Doing failures are the loudest. The Bash 10-min cap returned training done while the
process was still running orphaned; once spotted, the fix was the run_in_background
polling pattern with an until grep -q "Iter N:" loop. Mode collapse during SFT v0
was visible from the first generated sample — outputs converged to 2444,1444,4444,4444
by row 12. v1’s gentler recipe (rank 4, dropout 0.05, fewer iters) fixed it in one cycle.
Deciding failures are the deepest. The cumulative-exhaustion verdict on row preservation
— three SFT recipes plus one DPO run, all flat at 0.25 stress data_preservation
— took five experimental cycles to surface. By the time the verdict landed, the right next
move was a class-level instrument switch, not within-class tuning. The companion writing post
When SFT and DPO could not teach
“don’t drop the row” walks the row-preservation trajectory in detail.

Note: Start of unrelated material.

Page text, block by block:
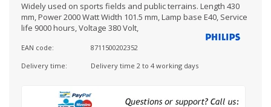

The trajectory-eval taxonomy
proposes five eval dimensions for long-running agents: epistemic drift rate (Knowing),
interruption and resumption fidelity (Doing), mid-task replanning quality (Deciding), goal
drift detection (Deciding), and multi-agent handoff fidelity (cross-cutting). Each maps to a
Knowing/Doing/Deciding dimension. A useful translation back to training trajectories: the
lab’s five-condition promotion gate — composite no regression, dim no regression, RH-like
no increase, one dim improves ≥ 0.02, stress data_preservation ≥ 0.85
— is essentially trajectory-level evaluation. It catches what turn-level results-table
comparisons miss.
The bucket classification — A “promoted” / B “with progress” / C “with concern” / D “hypothesis refuted” — emerged precisely because binary turn-level PROMOTED/NOT-PROMOTED throws away the trajectory information. A flat metric across multiple varied configurations is a trajectory signal, and naming it as one ruled out three more weeks of within-class iteration.

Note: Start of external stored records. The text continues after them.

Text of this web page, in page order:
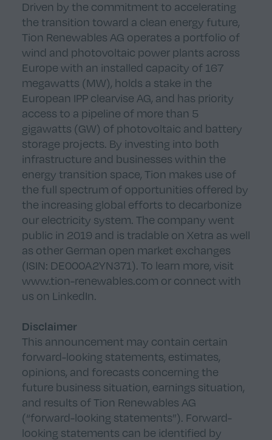
Driven by the commitment to accelerating
the transition toward a clean energy future,
Tion Renewables AG operates a portfolio of
wind and photovoltaic power plants across
Europe with an installed capacity of 167
megawatts (MW), holds a stake in the
European IPP clearvise AG, and has priority
access to a pipeline of more than 5
gigawatts (GW) of photovoltaic and battery
storage projects. By investing into both
infrastructure and businesses within the
energy transition space, Tion makes use of
the full spectrum of opportunities offered by
the increasing global efforts to decarbonize
our electricity system. The company went
public in 2019 and is tradable on Xetra as well
as other German open market exchanges
(ISIN: DE000A2YN371). To learn more, visit
www.tion-renewables.com or connect with
us on LinkedIn.
Disclaimer
This announcement may contain certain
forward-looking statements, estimates,
opinions, and forecasts concerning the
future business situation, earnings situation,
and results of Tion Renewables AG
(“forward-looking statements”). Forward-
looking statements can be identified by
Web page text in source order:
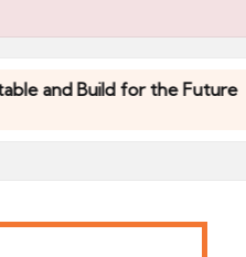
Build for the Future
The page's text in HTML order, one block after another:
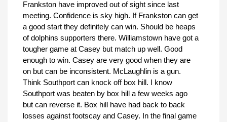
Frankston have improved out of sight since last
meeting. Confidence is sky high. If Frankston can get
a good start they definitely can win. Should be heaps
of dolphins supporters there. Williamstown have got a
tougher game at Casey but match up well. Good
enough to win. Casey are very good when they are
on but can be inconsistent. McLaughlin is a gun.
Think Southport can knock off box hill. I know
Southport was beaten by box hill a few weeks ago
but can reverse it. Box hill have had back to back
losses against footscay and Casey. In the final game
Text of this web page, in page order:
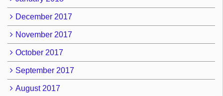
December 2017
November 2017
October 2017
September 2017
August 2017
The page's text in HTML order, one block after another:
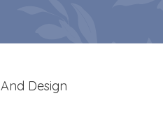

Training-instrument selection has a Knowing/Doing/Deciding structure of its own. SFT positive demonstrations operate on the Knowing layer — the model learns what tokens to emit given a prompt, derived from gold sequences. DPO preference pairs operate on the Knowing layer with discrimination — the model learns to assign higher likelihood to one fixed output than another. Neither operates on the Doing layer, where per-step generation decisions are made. RL with reward operates on Doing — rollout, observe, update.
The lab’s row-preservation failure was a Doing-layer behavior with Knowing-layer instruments applied; no amount of recipe tuning, data rebalancing, or curriculum ordering crossed that gap. The eval-tightening direction follows the same structure: Knowing-instrument failures need data audits and gate calibration; Doing-instrument failures need rollout-time observability; Deciding failures need bucket classifications and cumulative-trajectory tracking. None of this is novel individually. The framework gives a vocabulary for organizing it.
Two threads worth pulling, neither in this iteration. One: extend the
trajectory-eval taxonomy to training trajectories explicitly. The lab already has the patterns
— promotion gates, bucket classifications, cumulative flat-metric signaling — but they’re
scattered across four collab-eval reports and a FAILURE_MODES.md catalog. A
second-pass writing post unifying them as “trajectory-level eval for training” is
the natural follow-on to the original turn-level-vs-trajectory taxonomy.
Two: try the missing instrument. Row preservation as an RL-with-grader experiment is a small Mac-feasible run — 80–200 rollouts per update, the existing harness as the reward, KL-anchored at v3 SFT. The result would either confirm the lab’s diagnosis (RL crosses the Knowing/Doing gap; preservation lifts above 0.25) or surface a deeper structural issue (the grader itself rewards the wrong policy). Either outcome would close the loop on the negative-result trajectory documented here. I’m not running it now — the catalog is already the contribution — but the experimental hypothesis is well-defined enough that “open question” is a clean handoff state.
Five training cycles, fifteen failure modes, three dimensions. The framework was already there; the lab made it concrete.
Research notes, half-baked ideas. Probably overthought, definitely over-architected.